There are several classifications that now have the annotation marked as coming from Android.

Good, so it's basically working.

However, there are only 13 in the entire sample

I bet most of them are me testing.

I would have expected much more than that if you've deployed this to the full audience.

There are still not that many people using it, and I'd expect a lot of people to install it and forget about it after playing with it. Broadly, about 100 people have had the new version for about a week, during a time when there weren't many new installs. I'd be fascinated to know what the visitor retention numbers are for the website.

Also: the new classification document has additional data normally associated with the subject (example below).

Is this specific to the classifications from the app?
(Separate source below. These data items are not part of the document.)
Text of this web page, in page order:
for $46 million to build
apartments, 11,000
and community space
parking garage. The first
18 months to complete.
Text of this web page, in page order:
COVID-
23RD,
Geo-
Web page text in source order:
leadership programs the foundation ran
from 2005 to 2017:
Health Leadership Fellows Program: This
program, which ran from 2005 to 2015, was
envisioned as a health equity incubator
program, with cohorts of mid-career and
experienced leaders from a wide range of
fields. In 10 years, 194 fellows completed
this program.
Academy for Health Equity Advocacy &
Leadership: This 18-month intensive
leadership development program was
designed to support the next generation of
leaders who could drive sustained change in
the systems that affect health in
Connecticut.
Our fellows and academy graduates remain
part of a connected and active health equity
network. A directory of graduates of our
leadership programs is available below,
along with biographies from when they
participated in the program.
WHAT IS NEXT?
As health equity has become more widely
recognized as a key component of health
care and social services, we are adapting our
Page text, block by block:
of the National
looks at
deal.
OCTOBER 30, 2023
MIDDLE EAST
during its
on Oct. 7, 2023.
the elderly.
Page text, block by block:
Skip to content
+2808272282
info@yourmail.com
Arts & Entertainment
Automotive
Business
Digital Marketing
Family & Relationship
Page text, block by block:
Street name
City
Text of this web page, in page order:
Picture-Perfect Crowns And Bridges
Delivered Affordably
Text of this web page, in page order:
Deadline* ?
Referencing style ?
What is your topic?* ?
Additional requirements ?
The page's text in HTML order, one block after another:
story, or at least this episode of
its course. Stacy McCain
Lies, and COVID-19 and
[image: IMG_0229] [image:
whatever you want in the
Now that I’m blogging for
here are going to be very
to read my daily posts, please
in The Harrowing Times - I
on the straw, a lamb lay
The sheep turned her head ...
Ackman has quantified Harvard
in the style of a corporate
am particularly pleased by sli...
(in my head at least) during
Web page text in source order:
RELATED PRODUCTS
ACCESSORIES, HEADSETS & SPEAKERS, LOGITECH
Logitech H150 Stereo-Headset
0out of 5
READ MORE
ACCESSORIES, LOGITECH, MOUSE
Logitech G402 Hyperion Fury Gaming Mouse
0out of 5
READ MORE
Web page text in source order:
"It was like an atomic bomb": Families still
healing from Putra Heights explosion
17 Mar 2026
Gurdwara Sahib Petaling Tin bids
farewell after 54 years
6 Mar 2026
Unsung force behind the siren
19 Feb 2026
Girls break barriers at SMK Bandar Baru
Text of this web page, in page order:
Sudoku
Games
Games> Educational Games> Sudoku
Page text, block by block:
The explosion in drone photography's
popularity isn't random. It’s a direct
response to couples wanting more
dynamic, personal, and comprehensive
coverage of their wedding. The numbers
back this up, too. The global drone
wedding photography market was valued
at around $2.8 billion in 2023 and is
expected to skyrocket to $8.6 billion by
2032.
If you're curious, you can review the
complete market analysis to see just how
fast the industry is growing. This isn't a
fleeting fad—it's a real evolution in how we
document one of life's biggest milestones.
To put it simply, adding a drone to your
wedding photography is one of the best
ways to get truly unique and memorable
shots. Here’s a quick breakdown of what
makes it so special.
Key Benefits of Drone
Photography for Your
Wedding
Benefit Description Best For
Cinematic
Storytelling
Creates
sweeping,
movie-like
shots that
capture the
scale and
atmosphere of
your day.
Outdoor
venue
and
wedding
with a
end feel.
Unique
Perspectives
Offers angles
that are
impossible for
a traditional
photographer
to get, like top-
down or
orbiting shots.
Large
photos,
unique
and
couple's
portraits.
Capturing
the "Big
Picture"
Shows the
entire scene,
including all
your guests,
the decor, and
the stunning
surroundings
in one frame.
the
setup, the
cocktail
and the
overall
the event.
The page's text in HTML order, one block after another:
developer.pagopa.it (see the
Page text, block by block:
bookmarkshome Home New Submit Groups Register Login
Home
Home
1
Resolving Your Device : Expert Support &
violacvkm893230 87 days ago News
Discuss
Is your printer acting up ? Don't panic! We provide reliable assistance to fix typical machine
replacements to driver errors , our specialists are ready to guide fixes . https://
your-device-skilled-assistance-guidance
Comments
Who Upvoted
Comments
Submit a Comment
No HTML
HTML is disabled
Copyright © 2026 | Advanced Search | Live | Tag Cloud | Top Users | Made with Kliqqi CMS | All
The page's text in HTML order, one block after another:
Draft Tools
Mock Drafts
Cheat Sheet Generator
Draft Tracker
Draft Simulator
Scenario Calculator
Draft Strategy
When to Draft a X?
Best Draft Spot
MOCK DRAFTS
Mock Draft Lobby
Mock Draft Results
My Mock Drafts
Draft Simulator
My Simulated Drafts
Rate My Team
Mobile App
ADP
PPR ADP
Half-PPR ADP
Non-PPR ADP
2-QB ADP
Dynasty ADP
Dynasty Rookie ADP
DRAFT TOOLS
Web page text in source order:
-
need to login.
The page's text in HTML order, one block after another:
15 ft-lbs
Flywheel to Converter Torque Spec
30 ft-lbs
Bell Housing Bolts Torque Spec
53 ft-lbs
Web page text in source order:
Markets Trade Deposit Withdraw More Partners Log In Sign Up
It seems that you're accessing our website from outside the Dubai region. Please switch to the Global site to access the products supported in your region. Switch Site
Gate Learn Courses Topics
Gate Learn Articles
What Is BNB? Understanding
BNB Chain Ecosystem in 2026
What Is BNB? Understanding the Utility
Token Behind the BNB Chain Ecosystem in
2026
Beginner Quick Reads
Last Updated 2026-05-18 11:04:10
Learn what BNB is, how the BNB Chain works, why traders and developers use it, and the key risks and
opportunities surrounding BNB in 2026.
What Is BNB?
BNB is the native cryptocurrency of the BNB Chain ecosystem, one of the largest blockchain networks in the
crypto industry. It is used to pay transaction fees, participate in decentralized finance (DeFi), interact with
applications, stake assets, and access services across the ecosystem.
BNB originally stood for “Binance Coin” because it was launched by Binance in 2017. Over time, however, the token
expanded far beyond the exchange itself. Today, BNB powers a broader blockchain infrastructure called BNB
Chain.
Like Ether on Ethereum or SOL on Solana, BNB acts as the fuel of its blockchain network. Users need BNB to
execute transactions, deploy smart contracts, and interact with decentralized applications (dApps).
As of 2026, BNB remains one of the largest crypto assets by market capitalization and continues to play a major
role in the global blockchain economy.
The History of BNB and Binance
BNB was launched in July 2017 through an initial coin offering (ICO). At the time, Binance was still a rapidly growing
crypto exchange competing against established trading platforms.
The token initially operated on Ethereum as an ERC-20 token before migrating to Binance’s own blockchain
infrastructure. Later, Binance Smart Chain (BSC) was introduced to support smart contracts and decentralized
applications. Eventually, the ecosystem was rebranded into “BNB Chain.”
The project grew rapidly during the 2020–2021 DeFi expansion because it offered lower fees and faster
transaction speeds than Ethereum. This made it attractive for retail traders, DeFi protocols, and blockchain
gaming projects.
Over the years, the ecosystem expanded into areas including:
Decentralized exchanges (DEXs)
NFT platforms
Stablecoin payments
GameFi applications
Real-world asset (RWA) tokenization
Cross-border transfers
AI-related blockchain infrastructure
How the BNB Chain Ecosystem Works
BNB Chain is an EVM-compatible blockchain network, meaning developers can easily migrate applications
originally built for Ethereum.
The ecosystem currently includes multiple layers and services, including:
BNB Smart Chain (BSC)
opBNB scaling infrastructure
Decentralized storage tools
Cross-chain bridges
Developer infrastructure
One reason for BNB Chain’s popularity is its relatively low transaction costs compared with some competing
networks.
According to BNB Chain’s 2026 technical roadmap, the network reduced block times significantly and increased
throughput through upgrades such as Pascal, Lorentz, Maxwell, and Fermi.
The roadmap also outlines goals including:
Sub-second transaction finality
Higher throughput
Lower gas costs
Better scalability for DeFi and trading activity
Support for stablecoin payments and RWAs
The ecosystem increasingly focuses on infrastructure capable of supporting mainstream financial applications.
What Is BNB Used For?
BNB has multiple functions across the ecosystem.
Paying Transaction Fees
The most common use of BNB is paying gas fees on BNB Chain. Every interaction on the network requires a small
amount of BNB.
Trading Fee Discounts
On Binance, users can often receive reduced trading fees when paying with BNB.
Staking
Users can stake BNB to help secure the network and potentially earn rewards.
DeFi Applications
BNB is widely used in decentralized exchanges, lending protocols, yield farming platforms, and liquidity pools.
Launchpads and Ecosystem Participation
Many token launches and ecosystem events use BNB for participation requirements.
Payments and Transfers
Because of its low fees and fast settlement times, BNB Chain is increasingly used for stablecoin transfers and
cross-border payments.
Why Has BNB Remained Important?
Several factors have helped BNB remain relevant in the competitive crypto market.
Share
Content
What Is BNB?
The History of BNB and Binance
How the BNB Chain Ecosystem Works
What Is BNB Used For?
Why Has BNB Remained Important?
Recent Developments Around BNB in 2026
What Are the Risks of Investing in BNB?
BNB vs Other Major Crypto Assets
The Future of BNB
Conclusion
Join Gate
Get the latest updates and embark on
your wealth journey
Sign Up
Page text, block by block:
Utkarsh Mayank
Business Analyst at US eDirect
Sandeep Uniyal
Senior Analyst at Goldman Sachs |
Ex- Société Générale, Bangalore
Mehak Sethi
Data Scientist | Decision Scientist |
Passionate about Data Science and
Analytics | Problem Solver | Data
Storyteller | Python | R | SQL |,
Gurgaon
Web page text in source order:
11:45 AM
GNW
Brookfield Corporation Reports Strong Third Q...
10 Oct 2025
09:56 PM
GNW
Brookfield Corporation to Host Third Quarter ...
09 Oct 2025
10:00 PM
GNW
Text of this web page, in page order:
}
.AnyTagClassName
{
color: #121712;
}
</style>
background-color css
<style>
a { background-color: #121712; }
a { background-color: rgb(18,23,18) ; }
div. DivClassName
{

If so, then I think someone would have to look at what's happening on the server to trigger a change in behaviour.

willettk commented 9 years ago

My bad - virtually all classifications (except for the first couple) do have that subject data in the classification document, so that's nothing specific to the app.

camallen commented 9 years ago

@willettk - re numbers of classifications, check for the user_agent key as per https://github.com/murraycu/android-galaxyzoo/issues/11#issuecomment-65890163 and https://github.com/murraycu/android-galaxyzoo/commit/7b3ee22559e7df3fa727f5610202cb95bfaadf32

willettk commented 9 years ago

Ah - thanks, @camallen! Looks like we have 5006 classifications so far from the app; much more like what I'd thought.

On Wed Dec 17 2014 at 4:13:46 PM Campbell Allen notifications@github.com wrote:

@willettk https://github.com/willettk - re numbers of classifications, check for the user_agent key as per #11 (comment) https://github.com/murraycu/android-galaxyzoo/issues/11#issuecomment-65890163 and 7b3ee22 https://github.com/murraycu/android-galaxyzoo/commit/7b3ee22559e7df3fa727f5610202cb95bfaadf32

— Reply to this email directly or view it on GitHub https://github.com/murraycu/android-galaxyzoo/issues/11#issuecomment-67404869 .

camallen commented 9 years ago

Good stuff! Out of interest how many unique classifying app users?

willettk commented 9 years ago

46 so far. Embarrassing that I'm apparently not among them; guess I haven't logged back in since the latest update.

db.galaxy_zoo_classifications.distinct('user_name',{'annotations.user_agent':{$exists:true}})
willettk commented 9 years ago

About 27% (1354 classifications) on the app are from non-logged in users so far. 23 different countries, too (most are from Germany, UK, or the US).

murraycu commented 9 years ago

Looks like we have 5006 classifications

It's good to know people are using it. Thanks.

So, I think this is done. Closing.